• WORK ORDER
Copy every entry as is. Leave images out.

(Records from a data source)
—————
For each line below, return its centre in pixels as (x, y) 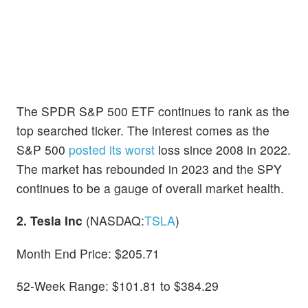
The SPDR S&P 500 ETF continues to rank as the (153, 111)
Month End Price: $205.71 (88, 253)
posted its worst (112, 150)
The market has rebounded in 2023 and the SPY (149, 169)
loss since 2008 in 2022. (223, 150)
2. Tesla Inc (49, 221)
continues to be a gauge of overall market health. (150, 188)
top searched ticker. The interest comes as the (143, 131)
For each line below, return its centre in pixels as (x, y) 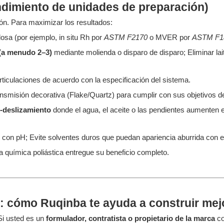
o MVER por (171, 37)
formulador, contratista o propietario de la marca (131, 218)
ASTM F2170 (127, 37)
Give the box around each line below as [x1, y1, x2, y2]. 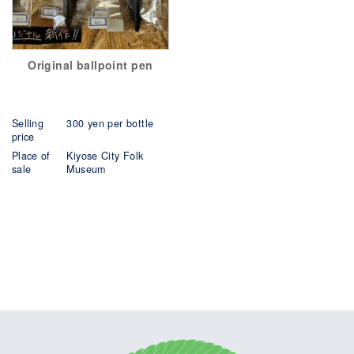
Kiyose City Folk [66, 148, 144, 163]
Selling [12, 116, 43, 131]
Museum [66, 161, 106, 176]
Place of [12, 148, 51, 163]
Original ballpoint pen [28, 57, 153, 73]
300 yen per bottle [66, 116, 154, 131]
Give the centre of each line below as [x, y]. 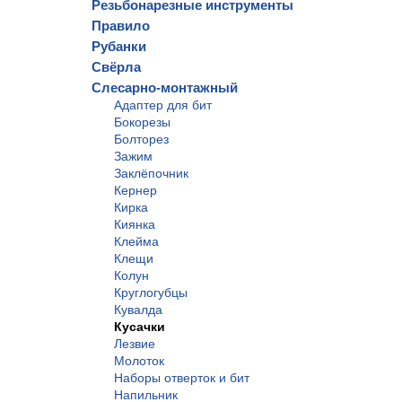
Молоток [139, 361]
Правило [121, 26]
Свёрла [116, 67]
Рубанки [119, 46]
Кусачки [140, 327]
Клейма [136, 241]
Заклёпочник [151, 173]
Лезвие [135, 344]
—————
• SOLUTION TO THIS EXERCISE
For each line below, return its centre in pixels as (x, y) 
The SPDR S&P 500 ETF continues to rank as the (153, 111)
Month End Price: $205.71 (88, 253)
posted its worst (112, 150)
The market has rebounded in 2023 and the SPY (149, 169)
loss since 2008 in 2022. (223, 150)
2. Tesla Inc (49, 221)
continues to be a gauge of overall market health. (150, 188)
top searched ticker. The interest comes as the (143, 131)
For each line below, return its centre in pixels as (x, y) 
o MVER por (171, 37)
formulador, contratista o propietario de la marca (131, 218)
ASTM F2170 (127, 37)
Give the box around each line below as [x1, y1, x2, y2]. 
Kiyose City Folk [66, 148, 144, 163]
Selling [12, 116, 43, 131]
Museum [66, 161, 106, 176]
Place of [12, 148, 51, 163]
Original ballpoint pen [28, 57, 153, 73]
300 yen per bottle [66, 116, 154, 131]
Give the centre of each line below as [x, y]. 
Молоток [139, 361]
Правило [121, 26]
Свёрла [116, 67]
Рубанки [119, 46]
Кусачки [140, 327]
Клейма [136, 241]
Заклёпочник [151, 173]
Лезвие [135, 344]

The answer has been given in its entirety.